These extremes characterise the human attitude towards animals in almost all cultures and religions through the ages, and the present collection of essays, recounting as the subtitle declares, our changing perspectives on other life-forms, is an excellent collection. It cannot be too strongly recommended for study by those in any way concerned with what have in recent times become lively and often ruthless and lethal campaigns for and against the various forms of our treatment of animals and our concept of their requirements, more often than not by pure and falsely anthropomorphic values.

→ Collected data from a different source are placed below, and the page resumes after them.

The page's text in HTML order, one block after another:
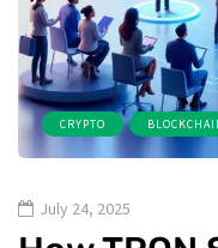
CRYPTO
July 24, 2025
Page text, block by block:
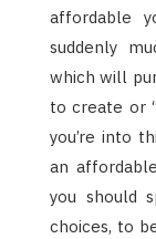
affordable
suddenly
which will
to create or
you’re into
an
you should
choices, to
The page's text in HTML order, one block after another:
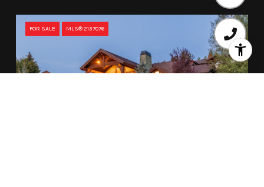
FOR SALE MLS® 2137076
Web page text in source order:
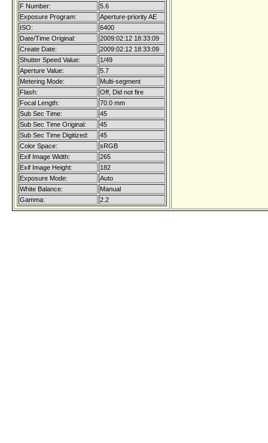
F Number:
5.6
Exposure Program:
Aperture-priority AE
ISO:
6400
Date/Time Original:
2009:02:12 18:33:09
Create Date:
2009:02:12 18:33:09
Shutter Speed Value:
1/49
Aperture Value:
5.7
Metering Mode:
Multi-segment
Flash:
Off, Did not fire
Focal Length:
70.0 mm
Sub Sec Time:
45
Sub Sec Time Original:
45
Sub Sec Time Digitized:
45
Color Space:
sRGB
Exif Image Width:
265
Exif Image Height:
182
Exposure Mode:
Auto
White Balance:
Manual
Gamma:
2.2
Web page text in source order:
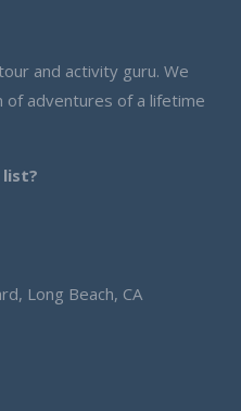
and activity guru. We
of adventures of a lifetime
list?
Long Beach, CA
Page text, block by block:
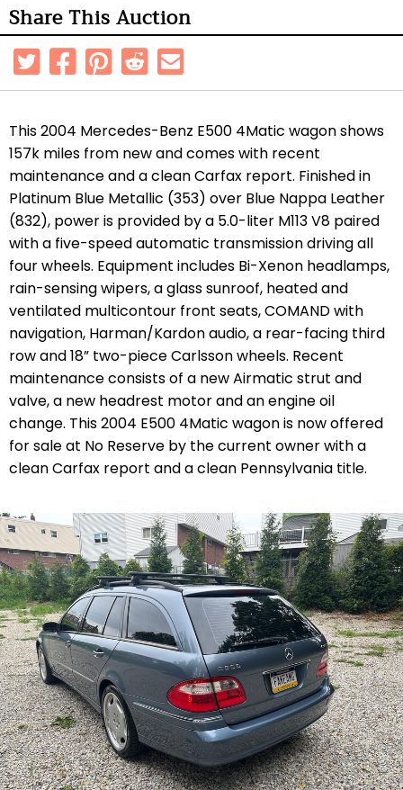
Share This Auction
This 2004 Mercedes-Benz E500 4Matic wagon shows
157k miles from new and comes with recent
maintenance and a clean Carfax report. Finished in
Platinum Blue Metallic (353) over Blue Nappa Leather
(832), power is provided by a 5.0-liter M113 V8 paired
with a five-speed automatic transmission driving all
four wheels. Equipment includes Bi-Xenon headlamps,
rain-sensing wipers, a glass sunroof, heated and
ventilated multicontour front seats, COMAND with
navigation, Harman/Kardon audio, a rear-facing third
row and 18” two-piece Carlsson wheels. Recent
maintenance consists of a new Airmatic strut and
valve, a new headrest motor and an engine oil
change. This 2004 E500 4Matic wagon is now offered
for sale at No Reserve by the current owner with a
clean Carfax report and a clean Pennsylvania title.
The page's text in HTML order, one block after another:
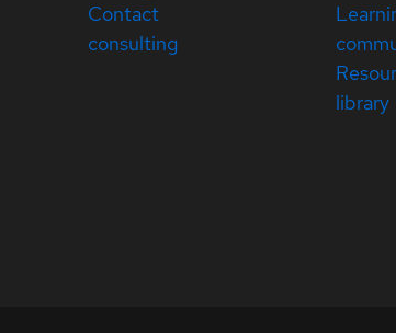
Contact
consulting
library
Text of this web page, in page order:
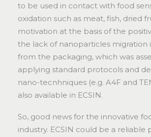
to be used in contact with food
oxidation such as meat, fish, dried
motivation at the basis of the
the lack of nanoparticles migration
from the packaging, which was
applying standard protocols and
nano-tecnhniques (e.g. A4F and
also available in ECSIN.
So, good news for the innovative
industry. ECSIN could be a reliable
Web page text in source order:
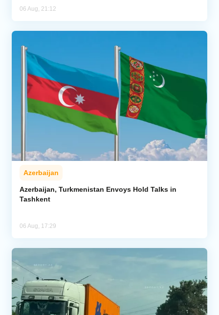
06 Aug, 21:12
Azerbaijan
Azerbaijan, Turkmenistan Envoys Hold Talks in
Tashkent
06 Aug, 17:29
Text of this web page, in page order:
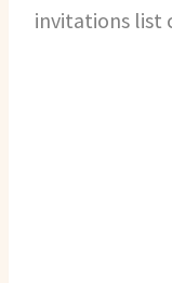
invitations list
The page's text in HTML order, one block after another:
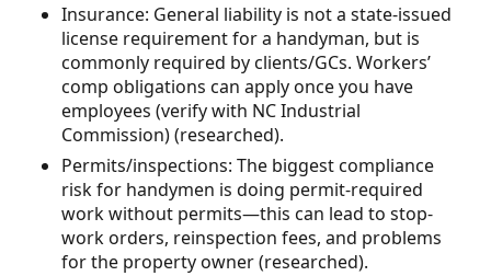
Insurance: General liability is not a state-issued
license requirement for a handyman, but is
commonly required by clients/GCs. Workers’
comp obligations can apply once you have
employees (verify with NC Industrial
Commission) (researched).
Permits/inspections: The biggest compliance
risk for handymen is doing permit-required
work without permits—this can lead to stop-
work orders, reinspection fees, and problems
for the property owner (researched).
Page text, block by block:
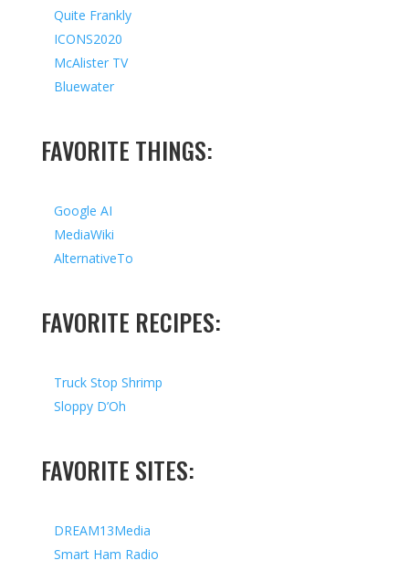
Quite Frankly
ICONS2020
McAlister TV
Bluewater
FAVORITE THINGS:
Google AI
MediaWiki
AlternativeTo
FAVORITE RECIPES:
Truck Stop Shrimp
Sloppy D’Oh
FAVORITE SITES:
DREAM13Media
Smart Ham Radio
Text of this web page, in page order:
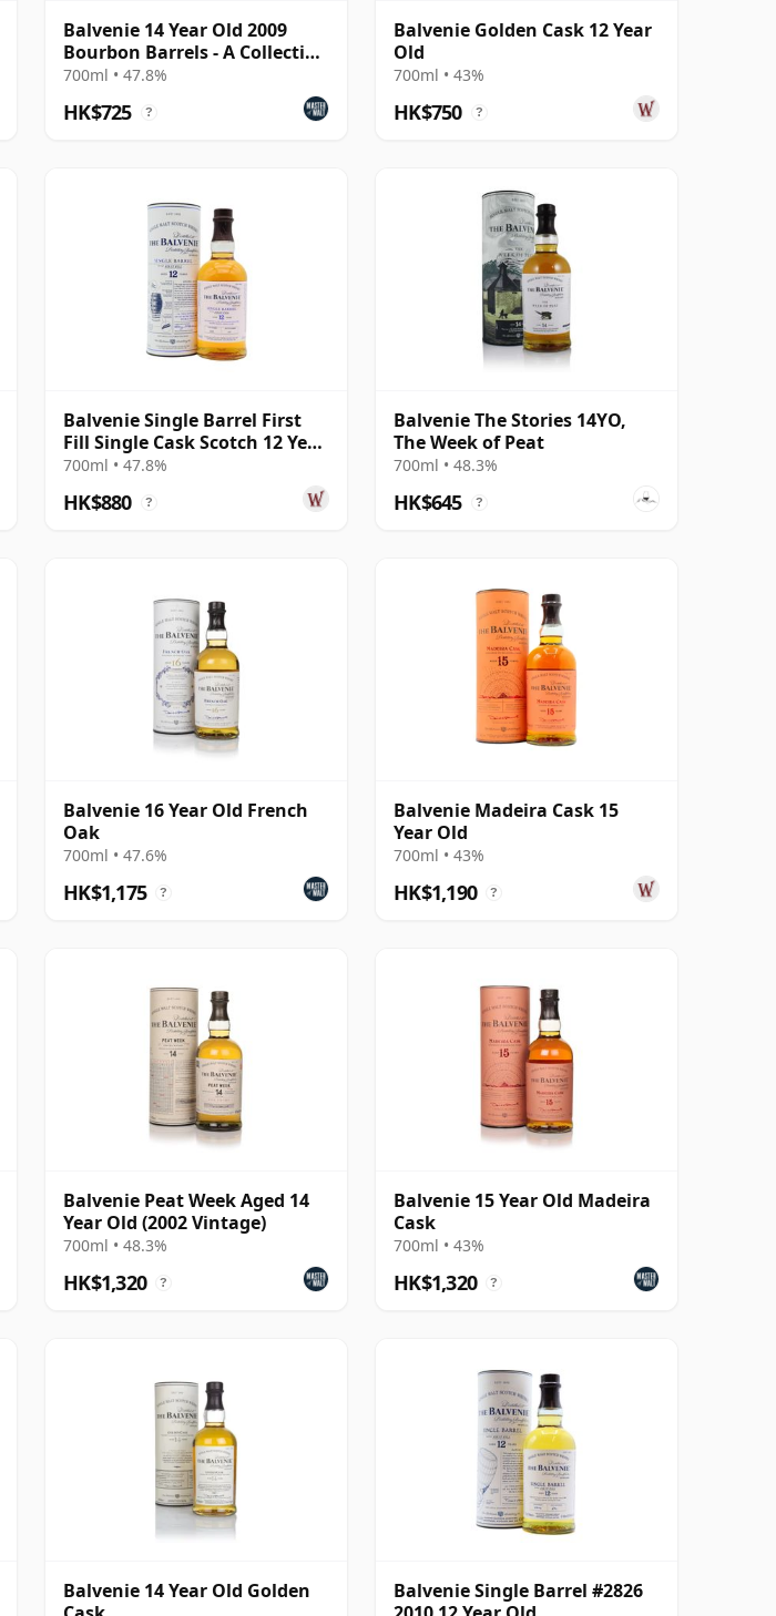
Balvenie 14 Year Old 2009
Bourbon Barrels - A Collection
of Curious Ca
700ml • 47.8%
HK$725 ?
Balvenie Golden Cask 12 Year
Old
700ml • 43%
HK$750 ?
Balvenie Single Barrel First
Fill Single Cask Scotch 12 Year
Old
700ml • 47.8%
HK$880 ?
Balvenie The Stories 14YO,
The Week of Peat
700ml • 48.3%
HK$645 ?
Balvenie 16 Year Old French
Oak
700ml • 47.6%
HK$1,175 ?
Balvenie Madeira Cask 15
Year Old
700ml • 43%
HK$1,190 ?
Balvenie Peat Week Aged 14
Year Old (2002 Vintage)
700ml • 48.3%
HK$1,320 ?
Balvenie 15 Year Old Madeira
Cask
700ml • 43%
HK$1,320 ?
Balvenie 14 Year Old Golden
Balvenie Single Barrel #2826
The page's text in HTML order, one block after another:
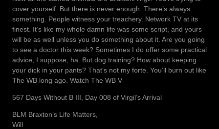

From the austere and disciplined syntax of the above two books, we jump to the easier, more journalistic style of Stephen Budiansky's The Covenant of the Wild. But excellent as Budiansky's text undoubtedly is, his journalism is not quite what it might have been, for he has fallen into the obsolete habit of including lengthy, distracting footnotes containing material any competent writer could without difficulty have incorporated into the main body of the text. Then again, while he unnecessarily informs us the meaning of the acronym BP (before present) he later quotes the works of anthropologists still using the redundant Christian bc/ad, which has become even more tedious since adherents of other major world religions try hard to use dating systems that reflect their own religions and cultures. (It is worthwhile remembering the analogy that physicists, too, have dropped both the antiquated Fahrenheit and Celsius temperature measurements in favour of degrees Kelvin, which begin with absolute zero and can therefore never have ambiguous minus degrees.) While much else in this book is a rehearsal of well-known but ever wondrous examples of symbiotic lifestyles -- the hermit crabs and their portable anemones, the honey-guides, the ant/acacia symbiosis, the evolutionary advantages of animals flocking, and many more -- yet can we accept Budiansky's premise that animals actually chose domestication?
In the Old World we have many examples of domestication -- cattle, sheep, dogs, cats -- yet domestication seems to have escaped the megafauna of the Americas, densely populated by large mammals as they were before the coming of Stone-Age man just after the end of the last Ice Age, 11,000 years BP. Apart from giant sloths, mammoths, mastodons and many others, there were native American horses, but when a handful of mounted Spaniards arrived in the Americas ten millennia later they easily conquered Aztec, Maya and Inca warriors who might have been expected to expel them with cavalry charges -- had they ever seen or heard of horses. What happened to the native American horses? Like Antarctic penguins today, horses and other large American animals were relatively tame and were not "genetically programmed" to regard human hunters as enemies; probably also, as the ice receded, forests replaced the grasslands on which the horses had previously thrived.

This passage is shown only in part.